The project provides a valuable contribution by consolidating scattered recipe information into a structured, interactive platform. The analysis components, such as ingredient frequency and recipe coverage, offer players data-driven perspectives on gameplay strategy, while the modular data structure establishes a foundation for future research on cross-recipe patterns and gameplay optimization.

Looking ahead, future work will focus on expanding both the accessibility and analytical sophistication of the platform. One direction could be the implementation of multilingual support, including cross-language data scraping and the development of a standardized translation dictionary, to better accommodate the global Stardew Valley player community. Although this direction was outlined in the original project proposal, only the English dataset was fully implemented in the current phase due to time constraints and the substantial complexity associated with cross-language data integration. Methodologically, advancing this component will require designing language-specific parsing rules and developing robust alignment strategies capable of reconciling structural and semantic differences across wikis.

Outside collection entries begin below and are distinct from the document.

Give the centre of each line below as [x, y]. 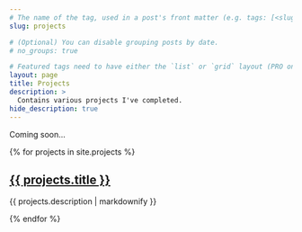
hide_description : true [54, 109]
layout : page [34, 76]
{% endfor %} [35, 219]
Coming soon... [37, 134]
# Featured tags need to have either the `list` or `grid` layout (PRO [146, 67]
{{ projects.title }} [60, 179]
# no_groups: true [44, 50]
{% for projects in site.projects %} [72, 152]
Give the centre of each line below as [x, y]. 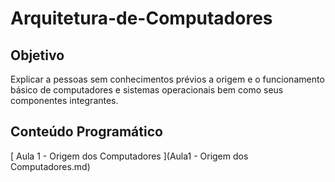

In addition to multilingual functionality, the platform could be strengthened by incorporating more advanced analytical modules, such as quantitative buff-efficiency metrics and seasonal ingredient availability modeling. These extensions would deepen the system’s capacity for strategic evaluation, offering users more nuanced insights into recipe optimization and resource planning.

Reproducibility Notes

Step 1: Make sure you have all the required packages installed: bslib, dplyr, DT, ggplot2, purrr, rvest, shiny, and stringr.

Step 2: Run sraping_with_images.R if www and data folders are missing.

Step 3: Run crops_info_scraper.R if data/ingredient_tables is missing.

Step 4: Run our Shiny Application (shiny_app_final.R) and play around with it!

Note: Everything is fully reproducible assuming wiki structure remains unchanged.